After Christmas, the retired Wisconsin State Journal photographer will hook up his 37-foot travel trailer to his Chevy Silverado pickup truck and head to south Texas for a couple of months, taking about a month to get there and a month to drive back to Madison.
"I just love it to death," he said of the winter getaway, adding that he enjoys the leisurely journey as well as the destination.
His trailer has four slide-out rooms for additional space, and a propane fireplace that takes the chill out of the cool winter mornings.
He and his wife, Linda, have been making treks south since 2008 and -- judging from the recent rebound in recreational vehicle sales -- they're in good company.
The Recreational Vehicle Industry Association expects overall shipments of RVs, including travel trailers, campers and motor homes, to be up about 68% this year from three years ago when the industry was mired in the recession.
"It's not like the good old days, back in 2005, but it's still an improvement," said Kim DeHaan, owner of DeHaan RV Center in Elkhorn.
Experienced RV enthusiasts, many of them retirees, were among the first to return to the equipment marketplace -- if they left at all.
They've been followed by first-time RV users, many of them under age 40, with children at home, who are now a little more comfortable with their spending since the recession ended.
Banks have loosened up their lending standards, too, although the days of someone financing a $100,000 motor home with easy credit are largely over.
Now, travel trailers priced from $18,000 to $25,000 are the best sellers, according to DeHaan.
She didn't order any new motor homes this year because they're expensive to keep in inventory and too much of a financial risk for the dealership if they don't sell.
Likewise, the most expensive travel trailers aren't selling as well as they did before the recession.
"I think younger people, especially, are still gun-shy about taking on that kind of investment," DeHaan said.
Smaller, lighter trailers
Some of the biggest makers of recreational vehicles, such as Thor Industries and Winnebago Industries, have seen a recent increase in sales and earnings as they've healed from the beating they took in the recession.
The product mix has changed, too, with more emphasis on smaller, lighter trailers that can be towed behind sport utility vehicles, minivans and even small cars.
"A decade ago, people were looking for bigger rigs with more amenities. Now they're willing to trade off a few amenities in exchange for a lower price and more square footage of living space," said Kevin Broom, spokesman for the Recreational Vehicle Industry Association in Reston, Va.

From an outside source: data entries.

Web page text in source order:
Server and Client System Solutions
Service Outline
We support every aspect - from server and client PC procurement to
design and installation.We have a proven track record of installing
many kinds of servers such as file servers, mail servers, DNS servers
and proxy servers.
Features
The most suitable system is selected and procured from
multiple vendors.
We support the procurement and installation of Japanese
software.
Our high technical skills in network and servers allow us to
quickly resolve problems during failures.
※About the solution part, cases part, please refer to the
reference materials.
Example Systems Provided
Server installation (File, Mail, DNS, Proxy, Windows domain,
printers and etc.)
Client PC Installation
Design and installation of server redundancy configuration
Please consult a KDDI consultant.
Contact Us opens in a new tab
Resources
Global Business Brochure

The living space has improved, thanks to smaller, more streamlined appliances such as combined microwave ovens and convection ovens.
"The flat-screen TV has been perfect for the RV," Broom said.

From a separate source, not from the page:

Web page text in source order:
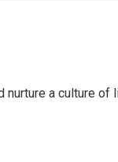
a culture of
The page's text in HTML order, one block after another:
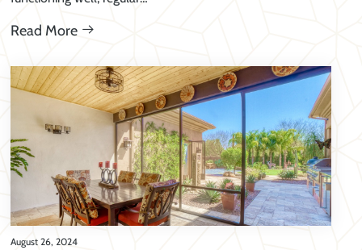
Read More
August 26, 2024

This summer's extreme heat wilted some of the enthusiasm for recreational vehicles, since not as many people wanted to be outdoors. Also, landscapers who buy "toy hauler" trailers to carry their equipment had less work because of the drought.
"We have had a good year, but it should have been better," said Ron Peterson, owner of Scenic Traveler RV in Slinger and Baraboo.
Peterson said his dealership quit selling motor homes this year.
He has seen more people park their big travel trailers permanently at a campground where they stay for a few months at a time in the summer or winter.
Some of those units, called "park models," are nearly as big as a small home and have upstairs lofts.
"A lot of the older retirees will have one at the Dells and another one somewhere in the south," Peterson said. "The first time they hear the geese headed south, that's where they go, too."
RV rentals have been strong this year, according to rental agencies, with some people booking trips for weeks at a time.
They're renting small motor homes, including models that get much better gas mileage.
"I don't think gas prices are scaring people away," said Mike Prosser, owner of Prosser RV and Cruise America Motor Home Rental & Sales in Milwaukee.
Sales of recreational vehicles generate millions of dollars in Wisconsin. People drive up from the Chicago suburbs to shop for motor homes and travel trailers partly because of large nearby dealerships, such as Burlington RV Superstore in Racine County.
Another sign that winter's coming: Hanna Trailer Supply in Oak Creek is busy installing satellite dishes in RVs for customers headed to warmer climates.
"They generally start right after deer hunting season," said dealership owner Paul Downs.